3. Model composition: According to the assumptions made, the internal laws of the object are described by mathematical language and fuathao, and the resume contains mathematical models of constants and variables, such as optimization model, differential equation model, difference equation model and graph model.

In addition to the professional knowledge of some related disciplines, it is often necessary to widely apply mathematics, be good at exerting imagination and pay attention to the application of analogy.

Analyze the * * * relationship between the object and other familiar objects, and borrow the existing model. Another principle to follow when modeling is: try to use simple mathematical tools, because your model always wants more people to understand and use it, not just a few experts to appreciate it.

4. The model can be solved by solving equations, drawing, optimization methods, numerical calculation, statistical analysis and other mathematical methods, especially mathematical software and computer technology.

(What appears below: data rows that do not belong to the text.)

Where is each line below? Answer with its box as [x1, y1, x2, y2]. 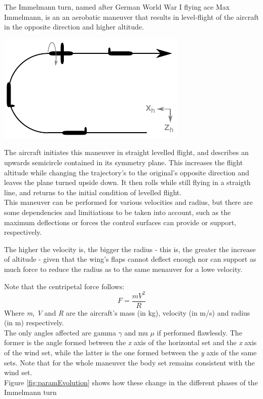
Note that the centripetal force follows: [4, 281, 125, 291]
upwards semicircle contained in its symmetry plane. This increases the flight [4, 157, 243, 167]
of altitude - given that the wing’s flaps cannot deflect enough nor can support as [4, 254, 256, 264]
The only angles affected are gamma [4, 327, 116, 337]
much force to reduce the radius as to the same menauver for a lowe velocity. [4, 263, 243, 274]
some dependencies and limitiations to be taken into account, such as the [4, 206, 231, 217]
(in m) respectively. [4, 317, 64, 328]
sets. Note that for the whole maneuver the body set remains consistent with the [4, 357, 255, 367]

5. Model analysis carries out mathematical analysis on the solution results, such as error analysis, statistical analysis, sensitivity analysis of the model to data, and robustness analysis of assumptions.

6. Model checking, that is, the solutions and analysis results are transformed back to the actual problems, and compared with the actual phenomena and data to test the rationality and applicability of the model. If the results are inconsistent with the reality, there will often be problems in the model assumptions, which should be revised, supplemented and re-modeled.